Records from a data collection
- - - -

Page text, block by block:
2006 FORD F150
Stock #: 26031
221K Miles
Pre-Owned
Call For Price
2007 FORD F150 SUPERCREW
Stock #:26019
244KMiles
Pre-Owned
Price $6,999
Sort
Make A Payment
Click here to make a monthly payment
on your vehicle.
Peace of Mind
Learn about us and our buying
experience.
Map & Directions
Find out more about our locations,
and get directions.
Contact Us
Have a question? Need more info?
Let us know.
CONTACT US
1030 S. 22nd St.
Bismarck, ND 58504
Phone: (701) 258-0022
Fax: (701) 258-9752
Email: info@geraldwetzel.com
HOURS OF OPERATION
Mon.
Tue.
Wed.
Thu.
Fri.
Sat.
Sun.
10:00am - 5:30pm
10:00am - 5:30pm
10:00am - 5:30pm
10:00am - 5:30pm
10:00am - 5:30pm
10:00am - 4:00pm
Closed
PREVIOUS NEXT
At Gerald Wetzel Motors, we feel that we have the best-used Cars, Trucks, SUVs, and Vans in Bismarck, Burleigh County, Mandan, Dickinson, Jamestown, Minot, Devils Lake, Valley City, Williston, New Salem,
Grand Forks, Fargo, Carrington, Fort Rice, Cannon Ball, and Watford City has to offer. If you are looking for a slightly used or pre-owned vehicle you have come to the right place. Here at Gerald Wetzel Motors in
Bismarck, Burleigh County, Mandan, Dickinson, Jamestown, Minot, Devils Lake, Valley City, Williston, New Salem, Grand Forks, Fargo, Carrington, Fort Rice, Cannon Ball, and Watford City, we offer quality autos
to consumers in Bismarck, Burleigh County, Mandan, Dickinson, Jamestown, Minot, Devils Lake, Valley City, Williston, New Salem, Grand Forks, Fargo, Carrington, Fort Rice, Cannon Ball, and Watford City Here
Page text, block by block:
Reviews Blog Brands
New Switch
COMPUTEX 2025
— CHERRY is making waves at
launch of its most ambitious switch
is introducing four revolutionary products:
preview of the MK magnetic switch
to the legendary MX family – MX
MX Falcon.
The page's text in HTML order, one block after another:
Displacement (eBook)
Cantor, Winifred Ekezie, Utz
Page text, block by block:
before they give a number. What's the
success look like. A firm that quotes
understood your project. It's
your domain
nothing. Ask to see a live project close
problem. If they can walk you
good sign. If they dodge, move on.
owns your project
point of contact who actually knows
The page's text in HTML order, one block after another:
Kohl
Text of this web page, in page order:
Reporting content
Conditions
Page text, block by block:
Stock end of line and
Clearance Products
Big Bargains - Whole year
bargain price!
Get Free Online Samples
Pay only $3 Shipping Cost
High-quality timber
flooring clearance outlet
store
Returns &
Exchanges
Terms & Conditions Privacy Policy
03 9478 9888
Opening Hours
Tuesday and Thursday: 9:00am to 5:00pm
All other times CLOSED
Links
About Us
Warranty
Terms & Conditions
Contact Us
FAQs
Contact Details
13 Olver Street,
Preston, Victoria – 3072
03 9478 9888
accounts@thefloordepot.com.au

- - - -

> **Task prompt**
Please return the lines above that run from the line containing "HOURS OF OPERATION" to the line containing "PREVIOUS NEXT", inclusive, exactly and with no other lines.

> **Reply**
HOURS OF OPERATION
Mon.
Tue.
Wed.
Thu.
Fri.
Sat.
Sun.
10:00am - 5:30pm
10:00am - 5:30pm
10:00am - 5:30pm
10:00am - 5:30pm
10:00am - 5:30pm
10:00am - 4:00pm
Closed
PREVIOUS NEXT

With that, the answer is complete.